Por primera vez desde que la recogí, dudó antes de abrir la puerta.
Dentro, el empleado examinó la escritura de la casa y luego miró extrañamente a la abuela antes de girarse hacia su computadora.
Sus dedos se detuvieron sobre el teclado.
“Señora. Sterling, ¿alguien te ha pedido que firmes otro documento de propiedad recientemente?”
Los ojos de la abuela se dirigieron hacia mí.
“No,” dijo ella en voz baja. “Pero mi hijo trajo papeles a mi casa la semana pasada.”
La expresión del empleado cambió.
Ella giró el monitor ligeramente en dirección opuesta a nosotros y tomó el teléfono.
“¿Qué encontraste?” Yo pregunté.
Ella no respondió de inmediato.
Luego miró a la abuela.
“Hay una escritura de renuncia adjunta a su registro de propiedad presentado hace tres días. Transfiere la propiedad total del patrimonio de Sterling a Arthur y Wendy Sterling.”
La abuela se quedó completamente quieta.
Antes de que el empleado pudiera explicarme más, mi teléfono empezó a sonar de nuevo.
Papá.
Toqué el altavoz allí mismo en el mostrador.
“¿Dónde estás, papá?”
La voz de Arthur se escuchó artificialmente tensa y dramática.
“¡Iván! ¡Gracias a Dios que lo recogiste! Tu madre y yo estamos frenéticos. ¡Tu abuela se alejó durante el almuerzo! Fuimos al baño y ella ya no estaba. Llevamos horas buscando—”
“Deja de mentir, papá,” Interrumpí, mi voz cayó en un registro muy agudo. “Estoy sentada justo al lado de la abuela Eleanor. La recogí del centro de enfermería donde la abandonaste hace tres horas.”
El silencio en el otro extremo era absoluto.
“Iván… no entiendes la situación—” Arthur tartamudeó.
“Estamos en el juzgado del condado, Arthur,” La abuela Eleanor habló con voz clara, imponente y totalmente desprovista de debilidad. “Y estoy parado frente al escritorio de registros de tierras mirando una escritura de renuncia falsificada con mi firma”
El aliento de Arthur se apoderó del altavoz.
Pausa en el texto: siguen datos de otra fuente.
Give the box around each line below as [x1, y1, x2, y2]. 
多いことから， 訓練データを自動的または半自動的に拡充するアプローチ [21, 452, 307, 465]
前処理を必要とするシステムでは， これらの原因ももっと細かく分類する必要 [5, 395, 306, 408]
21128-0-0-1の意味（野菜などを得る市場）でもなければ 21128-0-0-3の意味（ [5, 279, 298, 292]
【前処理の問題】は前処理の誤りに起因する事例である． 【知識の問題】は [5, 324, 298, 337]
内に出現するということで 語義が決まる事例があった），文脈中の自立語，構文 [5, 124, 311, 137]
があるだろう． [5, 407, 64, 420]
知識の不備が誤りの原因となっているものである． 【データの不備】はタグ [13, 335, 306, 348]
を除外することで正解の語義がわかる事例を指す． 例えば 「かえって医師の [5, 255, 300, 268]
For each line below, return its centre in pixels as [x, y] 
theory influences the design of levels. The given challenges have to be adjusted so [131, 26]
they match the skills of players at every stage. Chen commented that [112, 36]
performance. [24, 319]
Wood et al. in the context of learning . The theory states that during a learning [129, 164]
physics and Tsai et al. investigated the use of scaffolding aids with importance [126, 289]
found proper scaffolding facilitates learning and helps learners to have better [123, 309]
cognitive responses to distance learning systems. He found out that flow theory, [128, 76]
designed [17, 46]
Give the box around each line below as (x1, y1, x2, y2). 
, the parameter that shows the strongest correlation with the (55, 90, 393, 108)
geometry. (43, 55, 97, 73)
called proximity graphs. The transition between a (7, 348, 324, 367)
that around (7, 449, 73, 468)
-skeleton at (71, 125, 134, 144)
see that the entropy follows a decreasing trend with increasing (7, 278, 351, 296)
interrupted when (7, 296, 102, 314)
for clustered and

“Tienes una hora para encontrarnos en mi casa,” ordenó la abuela. “Si no estás allí, la próxima llamada que haga mi nieto será a la división de fraude para personas mayores del Fiscal del Estado”
Ella misma colgó el teléfono.
EPÍLOGO
Cuando llegamos a la casa de ladrillo de la abuela Eleanor cuarenta minutos después, la camioneta de lujo de Arthur ya estaba estacionada en el camino de entrada.
Mi padre y mi madre estaban parados cerca del porche delantero, pálidos, desaliñados y completamente en pánico.
A través de la ventana delantera pudimos ver cajas de cartón apiladas en el pasillo.
Ya habían comenzado a empacar sus pertenencias para listar la propiedad.
Tan pronto como la abuela salió del auto, Wendy corrió hacia adelante, con las manos revoloteando nerviosamente.
“¡Eleanor! ¡Por favor, fue un malentendido! Solo estábamos tratando de proteger sus activos para que no tuviera que preocuparse por administrar la casa—”
La abuela Eleanor levantó una mano y detuvo a mi madre en seco.